Scholars examine the impact of conspiracy theories on African Americans
Have you checked the numbers on your social security card yet? Rumor has it that the federal government keeps track of Black folks by assigning them social security numbers that contain an even number in the fifth digit.
If you are now rifling through your wallet looking for your social security card, stop. The rumor is untrue. But it is one of several that have been burning up the Internet in recent months, causing African Americans of all walks of life to wonder, if only momentarily, about the validity of these conspiratorial rumors.
Conspiracy theories are as American as apple pie, according to Dr. Anita Waters, a sociologist at Denison University, who describes such theories as "ethnosociologies." Yet, what makes Black belief in conspiracy theories so difficult to interpret and evaluate is that in many recent cases the rumors are based in fact.
Black America's willingness to entertain beliefs in conspiracy theories, sometimes referred to as "urban legends," has been widely studied and analyzed by a variety of scholars -- most particularly, by those in the fields of folklore, political science, medicine, and public health.

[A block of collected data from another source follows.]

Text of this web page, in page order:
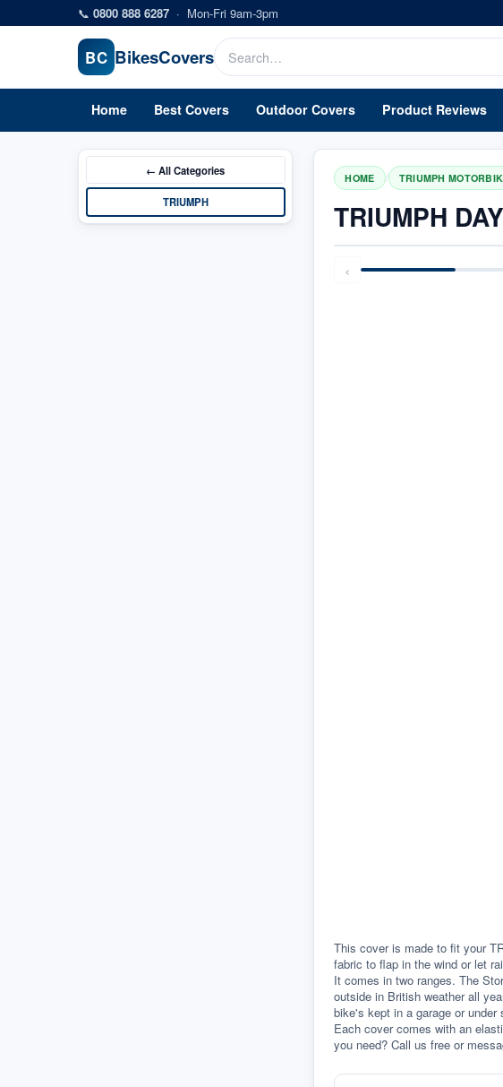
Skip to main content
📞 0800 888 6287 · Mon-Fri 9am-3pm
BC BikesCovers
Home Best Covers Outdoor Covers Product Reviews
← AllCategories
TRIUMPH
HOME / TRIUMPH
TRIUMPH
‹
This cover is made to fit your
fabric to flap in the wind or let
It comes in two ranges. The
outside in British weather all
bike's kept in a garage or
Each cover comes with an
you need? Call us free or
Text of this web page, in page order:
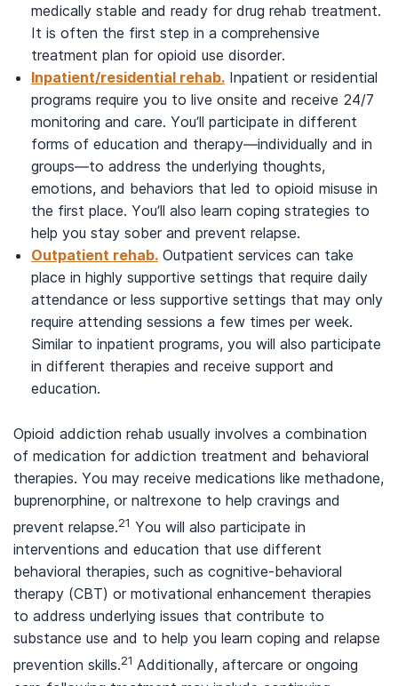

Most who investigate these tales believe that they are a significant phenomenon in African American culture dating back to the earliest contact between Africans and Europeans.
Dr. Patricia Turner, a professor of African American studies at the University of California-Davis has made an exhausting compilation of African American rumors and conspiracy theories. She believes that from Black Americans' encounter with racism, "folklore emerges in which individuals translate their uneasiness about the fate of the group as a whole into more concrete, personal terms."
Whether scholars think that the widespread interest in rumors is a problem for African Americans also varies by academic discipline. In general, folklorists, cultural anthropologists, and sociologists tend to see these rumors, legends, and conspiracy theories as just another product of the same cultural creativity that produced the blues, jazz, and rap music. In effect, a way to confront, interpret, and resist the dominant culture.